UK Property Market Update – Q2 2024

Stay in the loop with the latest UK property market updates each quarter.

Interest Rates Have Declined

The Base Rate has remained steady at 5.25% since August, and inflation has decreased to 4%. According to the OBR, we are on track to achieve the government’s 2% target in just two months, almost a year ahead of schedule. This is expected to drive property price growth, benefiting investors.

The current average interest rate for a five-year fixed-rate mortgage is 4.84%, slightly up from 4.85% last week. For a two-year fixed-rate mortgage, the current average rate stands at 5.23%, unchanged from the previous week. The lowest available rate for a five-year fixed-rate mortgage remains at 4.13%, while the lowest available rate for a two-year fixed-rate mortgage remains at 4.46%, as of the final week of March.

The steady Base Rate alongside decreasing inflation and the promising outlook for reaching the government’s inflation target ahead of schedule are likely to have significant implications for the property market.

With borrowing costs remaining relatively stable and inflationary pressures easing, there’s a potential boost for property price growth. Investors may find this environment conducive to capitalizing on opportunities in the property market, as the lower borrowing costs and improved economic outlook could fuel demand for real estate assets.

Furthermore, the availability of competitive mortgage rates, particularly for longer-term fixed-rate mortgages, may encourage both prospective homebuyers and property investors to enter the market or expand their property portfolios.

Spring Budget 2024

As for the Spring 2024 budget in March, were a few topics of interest to investors, namely the Chancellor’s amends to holiday lets, multiple dwellings relief, and capital gains tax.

Currently, there are regulations in place that provide tax incentives for short-term, furnished holiday rentals. However, Jeremy Hunt has disclosed plans to eliminate these incentives in an effort to bolster the availability of long-term rental properties, especially in tourist hubs where long-term rental options are scarce. This move aims to level the playing field between long and short-term rentals in terms of tax treatment. Nevertheless, implementation of this legislation is not slated until April 2025.

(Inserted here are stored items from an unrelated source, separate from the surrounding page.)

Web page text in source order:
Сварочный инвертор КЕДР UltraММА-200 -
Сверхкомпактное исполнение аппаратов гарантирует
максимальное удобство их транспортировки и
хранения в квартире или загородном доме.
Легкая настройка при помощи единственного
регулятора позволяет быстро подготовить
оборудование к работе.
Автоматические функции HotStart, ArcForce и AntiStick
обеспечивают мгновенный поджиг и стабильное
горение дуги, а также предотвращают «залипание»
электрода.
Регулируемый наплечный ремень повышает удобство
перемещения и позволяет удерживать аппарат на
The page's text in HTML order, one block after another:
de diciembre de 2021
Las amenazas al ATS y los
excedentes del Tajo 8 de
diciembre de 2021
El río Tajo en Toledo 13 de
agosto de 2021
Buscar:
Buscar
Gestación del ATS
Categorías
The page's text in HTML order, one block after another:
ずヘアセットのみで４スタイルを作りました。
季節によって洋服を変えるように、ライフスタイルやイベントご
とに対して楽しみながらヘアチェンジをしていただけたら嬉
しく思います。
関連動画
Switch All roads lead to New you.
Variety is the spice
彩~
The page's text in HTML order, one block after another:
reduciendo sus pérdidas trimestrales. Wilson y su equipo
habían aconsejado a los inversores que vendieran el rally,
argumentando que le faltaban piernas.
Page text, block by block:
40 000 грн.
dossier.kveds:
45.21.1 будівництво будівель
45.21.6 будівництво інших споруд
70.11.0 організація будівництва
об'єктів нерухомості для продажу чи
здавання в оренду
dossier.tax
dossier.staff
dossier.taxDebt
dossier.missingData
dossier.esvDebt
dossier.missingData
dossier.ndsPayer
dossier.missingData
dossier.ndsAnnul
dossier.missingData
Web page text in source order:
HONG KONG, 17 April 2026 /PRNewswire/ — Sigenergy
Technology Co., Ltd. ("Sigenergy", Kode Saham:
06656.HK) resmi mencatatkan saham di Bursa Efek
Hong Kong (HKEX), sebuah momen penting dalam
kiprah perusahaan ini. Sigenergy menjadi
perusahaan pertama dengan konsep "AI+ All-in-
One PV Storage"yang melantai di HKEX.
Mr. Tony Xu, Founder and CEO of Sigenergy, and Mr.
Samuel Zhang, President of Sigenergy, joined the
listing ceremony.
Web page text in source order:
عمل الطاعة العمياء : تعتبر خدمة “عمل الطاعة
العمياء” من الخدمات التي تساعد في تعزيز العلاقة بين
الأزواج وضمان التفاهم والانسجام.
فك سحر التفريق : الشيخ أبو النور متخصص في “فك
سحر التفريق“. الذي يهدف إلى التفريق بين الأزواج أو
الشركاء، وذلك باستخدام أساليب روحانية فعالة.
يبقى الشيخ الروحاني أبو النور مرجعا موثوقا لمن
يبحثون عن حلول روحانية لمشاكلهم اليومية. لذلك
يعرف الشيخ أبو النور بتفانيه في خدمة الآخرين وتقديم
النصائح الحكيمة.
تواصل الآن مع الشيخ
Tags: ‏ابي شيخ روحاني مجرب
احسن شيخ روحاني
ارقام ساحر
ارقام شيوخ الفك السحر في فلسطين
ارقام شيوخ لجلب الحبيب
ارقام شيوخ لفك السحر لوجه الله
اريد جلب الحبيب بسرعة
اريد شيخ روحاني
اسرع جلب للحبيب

Furthermore, Multiple Dwellings Relief, initially intended to stimulate investment in the private rental sector by reducing stamp duty costs for landlords, has proven ineffective in achieving its purpose upon review. Consequently, the government has opted to revoke this relief. Additionally, Hunt has proposed a measure to benefit property investors by reducing capital gains tax. The Chancellor has lowered the higher rate of capital gains tax from 28% to 24%, aiming to stimulate increased property transactions.

Sales And Rental Price Growth

Compared to spring 2023, there’s been a notable surge in the number of homes for sale, with a staggering 20% increase. On average, each estate agent now lists approximately 30 properties.

Certain regions of the UK are experiencing particularly impressive growth, especially in areas with more affordable housing prices. Regions like Yorkshire and the Humber, as well as the North West, have witnessed significant upticks in sales, with increases of 11% and 13%, respectively. This signifies an increase in demand that similarly transfers to the rental market, making the North a fantastic place to search for your next investment.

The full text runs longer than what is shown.